Enterprise AI has a participation problem disguised as progress. Adoption is everywhere, pilots are multiplying, and executives can point to no shortage of tools, teams, and internal experiments. But only about 6% of companies report measurable EBIT impact. Moving that number requires leadership to put AI inside the core business processes that shape financial performance, then redesign the work around it. The companies pulling ahead are making AI part of how the business actually runs..
Kjersten Moody, CEO of Elai North America, has served as the inaugural Chief Data Officer at both Prudential Financial and State Farm, and held global data leadership at Unilever overseeing a team of over 1,000. Across three Fortune 100 companies, she has delivered solutions with up to 30 to 40x ROI. She also co-founded High Peak, Prudential's first internal startup commercializing AI-driven lifespan prediction.
"If your AI work lives only in R&D or in corners of the business where underperformance won't touch the P&L, then overperformance won't touch it either. Moving the number takes the leadership, strategic courage, and operational precision to deploy AI in your core use cases," says Moody.
What the 6% club does differently
Moody identifies three patterns separating the companies that see real financial returns from the 94% that do not.
First, they do not treat AI as synonymous with generative AI. Their portfolios combine predictive and generative capabilities, deploying machine learning and statistical models alongside large language models. "It's really the predictive AI that is able to automate and improve decision making at scale into tangible value, also at scale.
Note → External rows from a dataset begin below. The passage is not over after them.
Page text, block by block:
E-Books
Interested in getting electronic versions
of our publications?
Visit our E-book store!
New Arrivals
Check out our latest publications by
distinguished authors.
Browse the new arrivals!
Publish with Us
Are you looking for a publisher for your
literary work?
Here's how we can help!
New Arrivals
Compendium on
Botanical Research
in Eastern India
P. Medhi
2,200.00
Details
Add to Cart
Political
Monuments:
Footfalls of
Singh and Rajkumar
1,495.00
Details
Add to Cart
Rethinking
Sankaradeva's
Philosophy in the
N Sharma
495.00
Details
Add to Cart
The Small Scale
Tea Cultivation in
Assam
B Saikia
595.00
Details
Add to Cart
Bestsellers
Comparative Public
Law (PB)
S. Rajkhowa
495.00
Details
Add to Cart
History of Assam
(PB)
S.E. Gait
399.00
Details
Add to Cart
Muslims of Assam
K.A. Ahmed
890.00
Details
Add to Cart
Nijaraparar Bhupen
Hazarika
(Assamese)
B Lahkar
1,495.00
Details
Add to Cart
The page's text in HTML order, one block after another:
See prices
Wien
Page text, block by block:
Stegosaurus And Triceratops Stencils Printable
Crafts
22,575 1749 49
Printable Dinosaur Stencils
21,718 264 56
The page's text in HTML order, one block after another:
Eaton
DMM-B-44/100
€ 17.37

Predictive AI is going to have a resurgence in enterprise AI portfolios as companies want to join and expand the 6% club."
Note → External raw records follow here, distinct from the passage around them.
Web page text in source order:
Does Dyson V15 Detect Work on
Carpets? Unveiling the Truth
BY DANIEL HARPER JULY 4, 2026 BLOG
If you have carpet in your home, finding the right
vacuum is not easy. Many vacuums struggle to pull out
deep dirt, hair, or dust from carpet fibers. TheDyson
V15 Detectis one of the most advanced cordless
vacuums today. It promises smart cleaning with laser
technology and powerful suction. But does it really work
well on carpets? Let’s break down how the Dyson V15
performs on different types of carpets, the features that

Second, they aim AI at core business processes, not peripheral experiments. If an AI project sits in a part of the business where underperformance carries no financial consequence, strong performance will not move the P&L either. The companies seeing EBIT impact have the operational discipline to put AI where the money actually flows.
Third, they rewire those processes end-to-end. "You're breaking out of this discrete chunk of a process and thinking about the true business beginning and the true business end," Moody says. That means articulating the future-state vision, rethinking how technology and people contribute to the redesigned workflow, and investing the capital to support comprehensive change rather than incremental bolt-ons.
Data and AI in parallel
Moody challenges the conventional sequencing that forces companies to fix their data infrastructure before starting any AI work. She argues that next-generation platforms can automate data engineering, model creation, training, testing, deployment, and observability in parallel rather than in sequence.
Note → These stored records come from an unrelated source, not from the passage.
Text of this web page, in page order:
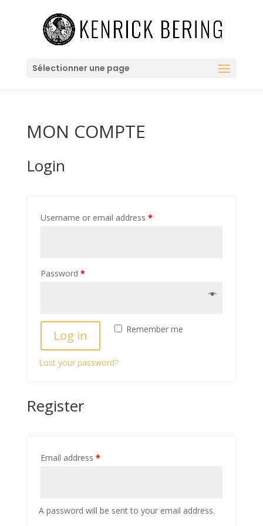
Sélectionner une page
MON COMPTE
Login
Username or email address *
Password *
Remember me
Log in
Lost your password?
Register
Email address *
A password will be sent to your email address.

"Leaders need to do their homework on what this next generation of companies and capabilities represents. Be very careful of bias in strategic thinking that says you have to do your data and then you can do your AI. There are companies rapidly changing that paradigm." The shift matters because it frees capital for the broader process redesign and workforce investment that end-to-end rewiring demands, rather than consuming the budget on multi-year data modernization programs that delay AI value indefinitely.
Jobs are the wrong frame
The workforce conversation, Moody argues, is using the wrong unit of analysis. Companies keep asking what happens to jobs; instead, companies should start by asking how people will spend their time. "A job is a grouping of skills for how people are going to use their time to deliver business needs. If you start to think about time and skills, then you can repackage it into what that job of the future looks like and bring people into that new way." She says the fear factor comes from leaders using old speech patterns that frame AI as a threat to employment rather than a reallocation of how people spend their working hours.
At the board level, Moody sees a governance gap. Directors need to ask management where AI is required for the business strategy to succeed, not just where it is being used. "If the answer is that success does not require AI, then the incentive structure is now making AI optional versus required."
The impatience around AI ROI reflects something real. Unlike cloud or virtualization, AI is a technical revolution that affects the entire business system in many ways. "There's a race to be in that first generation harvesting value from it, to not become competitively obsolete. The more thoughtful, the more empathetic companies are going to be the winners in the AI age."